Nvidia rose 4% Friday, providing the strongest single lift to the S&P 500, which gained 0.4%. The Dow Jones Industrial Average added 0.3% and the Nasdaq composite climbed 0.3%. But the concentration of market gains in a handful of AI stocks raises questions about whether broader economic gains will materialize for workers and communities.
Inflation Threat Returns
Worries about how continued fighting with Iran will affect global crude flows are clouding the outlook for both energy costs and overall inflation. High bond yields have been weighing on financial markets worldwide since more expensive oil and persistent inflation could push the Federal Reserve and other central banks to raise interest rates.
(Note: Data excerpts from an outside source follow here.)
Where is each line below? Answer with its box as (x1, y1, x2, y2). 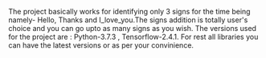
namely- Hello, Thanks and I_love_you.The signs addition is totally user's (8, 15, 248, 25)
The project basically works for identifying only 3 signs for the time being (8, 7, 251, 16)
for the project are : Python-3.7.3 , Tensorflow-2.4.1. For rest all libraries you (8, 32, 259, 41)
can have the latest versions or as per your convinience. (8, 41, 194, 50)
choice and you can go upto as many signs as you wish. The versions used (8, 24, 257, 33)
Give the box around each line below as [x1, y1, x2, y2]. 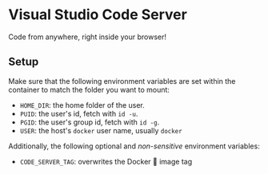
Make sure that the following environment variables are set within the [8, 76, 236, 85]
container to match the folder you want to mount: [8, 85, 170, 94]
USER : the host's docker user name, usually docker [19, 125, 182, 135]
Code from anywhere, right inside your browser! [8, 32, 166, 42]
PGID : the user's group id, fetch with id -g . [19, 117, 160, 127]
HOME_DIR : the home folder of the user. [19, 100, 146, 109]
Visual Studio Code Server [8, 6, 188, 24]
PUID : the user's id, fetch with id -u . [19, 109, 138, 118]
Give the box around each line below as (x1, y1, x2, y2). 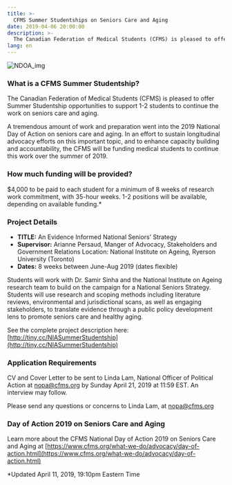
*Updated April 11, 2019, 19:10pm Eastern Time (7, 470, 140, 479)
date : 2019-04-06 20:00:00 (7, 23, 85, 30)
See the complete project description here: (7, 326, 129, 334)
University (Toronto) (17, 254, 75, 263)
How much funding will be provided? (7, 169, 133, 179)
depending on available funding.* (7, 200, 102, 208)
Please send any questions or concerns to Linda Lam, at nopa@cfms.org (7, 402, 214, 410)
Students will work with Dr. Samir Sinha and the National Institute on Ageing (7, 275, 222, 284)
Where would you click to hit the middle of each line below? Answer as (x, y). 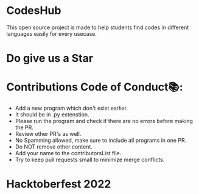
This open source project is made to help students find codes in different (98, 27)
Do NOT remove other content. (54, 147)
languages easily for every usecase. (52, 33)
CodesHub (34, 11)
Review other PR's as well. (48, 134)
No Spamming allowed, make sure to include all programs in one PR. (101, 141)
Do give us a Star (50, 59)
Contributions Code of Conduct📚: (95, 87)
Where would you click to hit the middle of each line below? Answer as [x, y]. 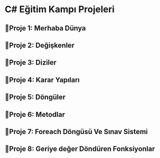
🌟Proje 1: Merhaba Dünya [45, 28]
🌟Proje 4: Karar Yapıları [42, 80]
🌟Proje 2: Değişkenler [40, 45]
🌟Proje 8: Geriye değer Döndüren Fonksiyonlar [80, 149]
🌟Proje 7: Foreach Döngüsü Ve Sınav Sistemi [76, 131]
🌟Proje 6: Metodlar [35, 115]
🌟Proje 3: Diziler [31, 63]
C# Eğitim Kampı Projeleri [60, 9]
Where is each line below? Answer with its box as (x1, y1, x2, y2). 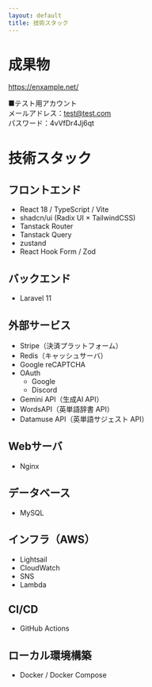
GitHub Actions (19, 624, 70, 633)
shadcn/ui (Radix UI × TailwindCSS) (19, 213, 136, 223)
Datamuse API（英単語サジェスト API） (19, 414, 149, 424)
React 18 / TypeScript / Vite (19, 205, 109, 214)
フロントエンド (8, 183, 82, 197)
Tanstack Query (19, 230, 72, 240)
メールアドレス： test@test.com (8, 109, 112, 118)
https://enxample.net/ (8, 83, 79, 92)
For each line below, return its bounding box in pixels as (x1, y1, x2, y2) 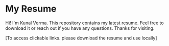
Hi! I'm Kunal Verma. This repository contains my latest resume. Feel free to (5, 20, 164, 26)
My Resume (5, 3, 57, 15)
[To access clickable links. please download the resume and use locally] (5, 35, 157, 41)
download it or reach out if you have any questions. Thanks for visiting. (5, 25, 155, 31)
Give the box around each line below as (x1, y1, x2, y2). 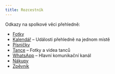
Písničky (12, 41, 30, 48)
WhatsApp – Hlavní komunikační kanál (12, 52, 91, 58)
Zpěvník (12, 63, 29, 69)
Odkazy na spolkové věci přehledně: (5, 21, 80, 27)
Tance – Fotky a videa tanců (12, 47, 70, 53)
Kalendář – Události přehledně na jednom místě (12, 36, 110, 42)
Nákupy (12, 57, 29, 63)
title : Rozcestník (5, 7, 43, 13)

Higher rates can keep a lid on inflation but also slow the economy and hurt prices for investments.
The focus on Wall Street is shifting to the upcoming earnings season for companies' spring profits. Major banks including Bank of America, Citigroup, JPMorgan Chase, Goldman Sachs and Wells Fargo will all report Tuesday. Companies across industries will need to produce substantial profit growth to justify stock prices that are broadly near records.
In currency trading, the U.S. dollar rose to 162.10 Japanese yen from 161.72 yen. The euro fell to $1.1405 from $1.1408. Hong Kong's Hang Seng edged 0.1% higher to 24,200.67, while Shanghai's Composite index shed 1.9% to 3,920.50. Australia's S&P/ASX 200 declined 0.1% to 8,792.30.
Why This Matters:
The renewed U.S.-Iran conflict threatens to derail the economic stability that working families depend on, pushing up costs for essential goods just as inflation had begun to moderate. Higher oil prices don't just affect drivers—they ripple through supply chains, raising prices for groceries, heating, and consumer products. The market turmoil also exposes how concentrated today's stock gains have become in a handful of tech companies, raising questions about whether the AI boom will deliver broad-based prosperity or simply inflate asset bubbles that benefit wealthy investors. For central banks, the challenge of balancing inflation control against economic growth becomes harder when geopolitical shocks disrupt energy markets. The human cost extends from missing crew members on attacked ships to families facing higher costs and workers whose retirement savings are exposed to volatile markets driven by forces beyond their control.